There are several factors that influence reaction rates:

• Concentration of reactants: Generally, higher concentrations lead to higher reaction rates.
• Temperature: Increasing temperature usually speeds up a reaction.
• Catalysts: These substances can increase reaction rates without being consumed.

In reaction kinetics, we often use a rate law, which is an equation that connects the concentrations of reactants with the rate of a reaction. The exponents in the rate law indicate the order of the reaction with respect to each reactant. Overall, reaction kinetics helps us predict how a change in conditions can influence the speed of a chemical reaction.

Rate Constant

The rate constant, often represented as 'k', is a crucial element in the rate law of a chemical reaction. It provides a proportional link between the rate of reaction and the concentrations of reactants. Without it, the concentration terms in the rate law would not fit the actual speed of the reaction.

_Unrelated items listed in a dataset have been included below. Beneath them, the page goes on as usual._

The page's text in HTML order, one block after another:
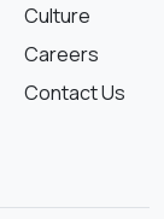
Culture
Careers
Contact Us
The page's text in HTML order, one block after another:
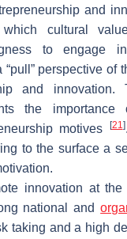
and
which cultural
to engage in
perspective of
and innovation.
the importance
motives
[21]
to the surface a
innovation at
national and
taking and a high
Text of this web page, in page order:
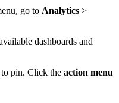
go to Analytics >
dashboards and
pin. Click the action menu
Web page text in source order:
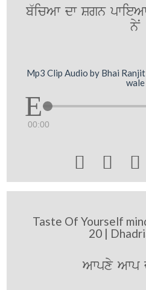
b`icAw dw Sgn
nyN
Mp3 Clip Audio by Bhai
wale
00:00
  
Taste Of Yourself
20 |
Awpxy Awp

In the rate law, the rate constant gives us information about how fast a reaction proceeds under given conditions. Its value can be influenced by several factors, including temperature and the presence of a catalyst. For the given exercise, the units of the rate constant were determined by isolating 'k' in the rate law equation:

\[ k = \frac{1}{\text{s} * \text{mol}^{\frac{1}{2}} * \text{L}^{\frac{1}{2}}} \] This demonstrates the relationship between the rate of reaction and the concentration terms of the reactants. Understanding the rate constant helps chemists design and control chemical reactions better.

Chemical Reactions

Chemical reactions involve the transformation of reactants into products. Each chemical reaction has a distinct mechanism, which is the step-by-step sequence of elementary reactions by which overall chemical change occurs. These mechanisms underpin the rate laws that describe the reaction.

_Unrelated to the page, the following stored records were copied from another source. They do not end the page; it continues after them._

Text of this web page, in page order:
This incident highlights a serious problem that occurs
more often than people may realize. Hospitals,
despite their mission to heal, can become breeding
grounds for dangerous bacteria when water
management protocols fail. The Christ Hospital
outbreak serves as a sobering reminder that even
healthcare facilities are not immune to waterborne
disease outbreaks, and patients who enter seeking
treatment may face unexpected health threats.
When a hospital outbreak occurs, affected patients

Using the given exercise as an example, the chlorination of chloroform involves a reaction between \( \mathrm{Cl}_{2}(g) \) and \( \mathrm{CHCl}_{3}(g) \). During this transformation, different bonds break and new bonds form, resulting in products \( \mathrm{HCl}(g) \) and \( \mathrm{CCl}_{4}(g) \). The stoichiometry of this particular reaction tells us the proportion of reactants that combine to form to the products.

Chemical reactions occur at different rates, and comprehending these rates aids in predicting how fast and to what extent the conversion will proceed. Understanding chemical reactions at a deeper level can also elucidate the dynamic interaction of molecules during the process.

Stoichiometry

Stoichiometry is a fundamental concept in chemistry that helps us relate the quantities of reactants and products in a chemical reaction. It stems from the balanced chemical equation that represents a chemical reaction. Each coefficient in this equation indicates the relative number of moles of a given species.

For the reaction given in the exercise, knowing that one mole of \( \mathrm{Cl}_{2} \) reacts with one mole of \( \mathrm{CHCl}_{3} \) to form one mole of \( \mathrm{HCl} \) and one mole of \( \mathrm{CCl}_{4} \) allows us to determine how much of each substance is consumed or produced in the process.

Stoichiometry is vital for calculating reactant amounts needed or predicting amounts of products formed. This relationship not only aids in performing practical chemical calculations but also provides insight into the economy of reactions. It guides chemists in formulating precise proportions and enhances efficiency in industrial chemical processes.